PROBLEM: Give back one number only: how many lines in the material below contain "LIFs".
*** Opening of EXERCISE DATA ***
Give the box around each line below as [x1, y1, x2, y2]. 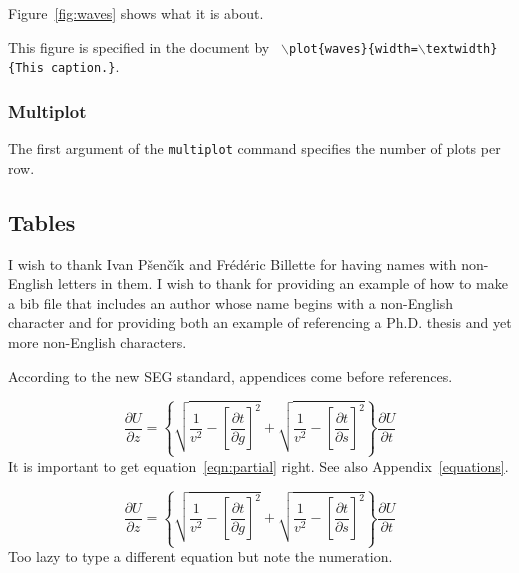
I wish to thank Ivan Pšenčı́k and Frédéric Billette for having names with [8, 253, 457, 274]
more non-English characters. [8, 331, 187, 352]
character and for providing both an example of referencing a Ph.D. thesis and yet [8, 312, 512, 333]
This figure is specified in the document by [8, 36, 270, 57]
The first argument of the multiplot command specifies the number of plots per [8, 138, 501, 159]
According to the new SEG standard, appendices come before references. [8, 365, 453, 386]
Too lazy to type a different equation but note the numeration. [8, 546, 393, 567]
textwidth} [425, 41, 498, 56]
*** Close of EXERCISE DATA ***
*** Opening of EXERCISE DATA ***
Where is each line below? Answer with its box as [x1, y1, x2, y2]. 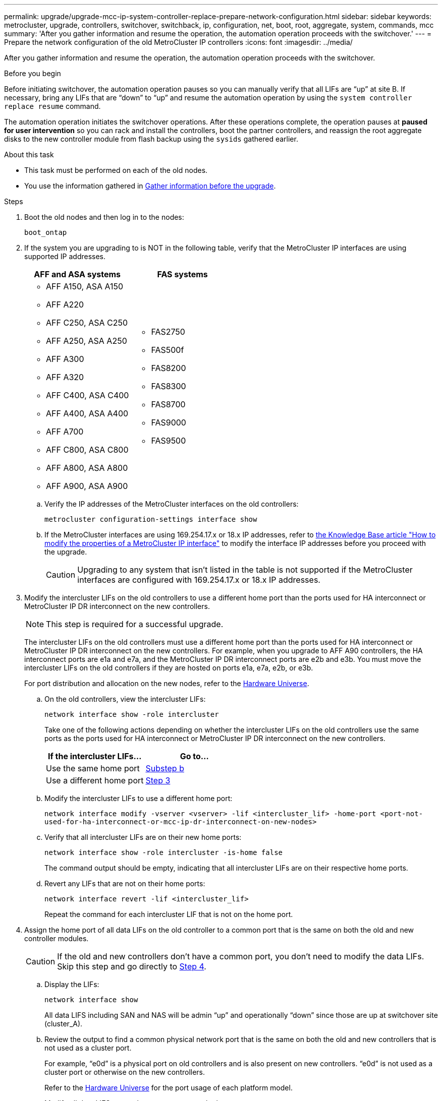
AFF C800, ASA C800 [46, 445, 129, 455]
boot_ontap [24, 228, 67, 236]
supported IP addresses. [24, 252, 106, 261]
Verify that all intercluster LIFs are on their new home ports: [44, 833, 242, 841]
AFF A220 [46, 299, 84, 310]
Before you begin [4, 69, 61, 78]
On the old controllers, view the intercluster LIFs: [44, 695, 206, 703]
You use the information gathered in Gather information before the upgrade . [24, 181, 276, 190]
*** Close of EXERCISE DATA ***
*** Opening of EXERCISE DATA ***
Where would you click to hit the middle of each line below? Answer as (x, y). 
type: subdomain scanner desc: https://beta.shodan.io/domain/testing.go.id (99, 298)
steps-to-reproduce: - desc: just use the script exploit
*** Close of EXERCISE DATA ***
RESULT BELOW: 2